To the extent that the metaphysical behaviourist is willing to break from a strict commitment to capacity for pleasure and suffering as decisive criterion for moral status, their view that determinations of consciousness are at least a partly interpretative matter need not license a moral free-for-all. Our obligations to artificial systems – and other beings more broadly – would depend not simply on whether or not we decide to include them in the “consciousness club”, but broader considerations of their behavioural and social capacities and in the relationships they form with us.

Consider again the example of the putatively non-conscious aliens with which this essay started. To my mind, the question of whether or not they are conscious is at least somewhat orthogonal to the ethical obligations we bear towards them. We may follow the metaphysical behaviourist and insist that their behaviour alone should incline us to ascribe consciousness to them, or we may stick to our scientific guns and follow our best theories to the conclusion that no inner light is present. But to the extent that they think and act autonomously, form projects and plans, build relationships with one another and to us, they might thereby earn the right to significant moral consideration regardless of how we accommodate them within our scientific theories.

5. Conclusion

Even with these caveats and qualifications, many will doubtless find the idea that assessments of consciousness can or should be remotely grounded in behaviour and social practice to be self-evidently absurd, an attempt to dissolve the riddles of consciousness by fiat. “How can this,” they might say, as if gesturing internally, “be in any sense a matter of interpretation?”

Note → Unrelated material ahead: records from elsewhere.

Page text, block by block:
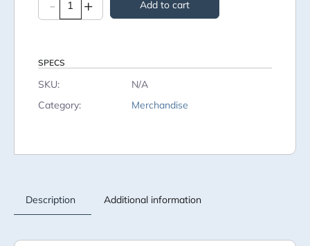
-
+ Add to cart
SPECS
SKU:
N/A
Category:
Merchandise
Description Additional information
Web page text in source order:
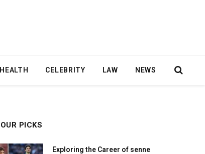
HEALTH CELEBRITY LAW NEWS
OUR PICKS
Exploring the Career of senne
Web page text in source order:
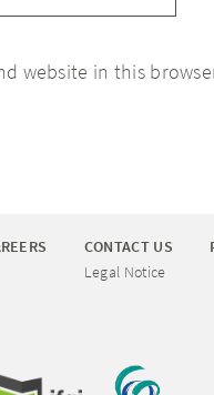
website in this
CONTACT US
Legal Notice
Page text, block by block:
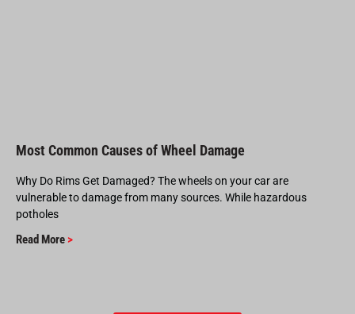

To be clear, I do not take the foregoing discussion to have attempted to solve or dissolve the Hard Problem. Instead, my focus has been to show that the contemplation of the Hard Problem is unlikely to have much relevance for how the public will ascribe consciousness to AI systems, and moreover, that such real-life patterns of ascription are deeply and appropriately enmeshed with our best theoretical and scientific approaches. This creates a pragmatic crisis for consciousness science, but might also encourage us to rethink its assumptions, perhaps opening the door to more radical views like those discussed.

As we move into an age in which AI systems more closely recapitulate human cognition and behaviour and enter into more complex relationships with us, the Hard Problem will likely remain as elusive as ever, and yet largely irrelevant to the ascriptions, bonds, and commitments that we form. While noting the impossibility of ever directly knowing that other humans are conscious, Turing spoke of the “polite convention” we extend to others in assuming they have minds like ours. It seems to me very likely that such a polite convention will soon be extended to include sophisticated machines. The science of consciousness can steer and guide the public in when and how to make such an extension, but it would be foolhardy and misguided to dismiss it.